== Task ==
All records are to be restated word for word, with pictures excluded.

[Records from a data source]
§
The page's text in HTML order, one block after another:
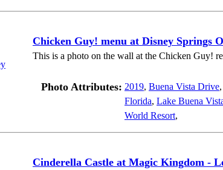
Chicken Guy! menu at Disney Springs
This is a photo on the wall at the Chicken Guy!
Photo Attributes: 2019, Buena Vista Drive,
Florida, Lake Buena
World Resort,
Cinderella Castle at Magic Kingdom -
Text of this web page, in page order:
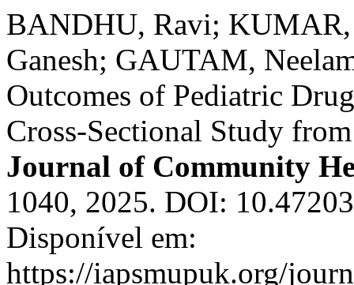
BANDHU, Ravi; KUMAR,
Ganesh; GAUTAM,
Outcomes of Pediatric
Cross-Sectional Study
Journal of Community
1040, 2025. DOI:
Disponível em:
https://iapsmupuk.org/
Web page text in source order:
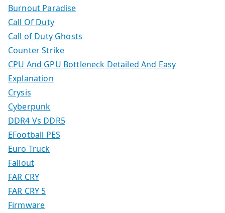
§
== Solution to the exercise ==
The page's text in HTML order, one block after another:
Chicken Guy! menu at Disney Springs
This is a photo on the wall at the Chicken Guy!
Photo Attributes: 2019, Buena Vista Drive,
Florida, Lake Buena
World Resort,
Cinderella Castle at Magic Kingdom -
Text of this web page, in page order:
BANDHU, Ravi; KUMAR,
Ganesh; GAUTAM,
Outcomes of Pediatric
Cross-Sectional Study
Journal of Community
1040, 2025. DOI:
Disponível em:
https://iapsmupuk.org/
Web page text in source order:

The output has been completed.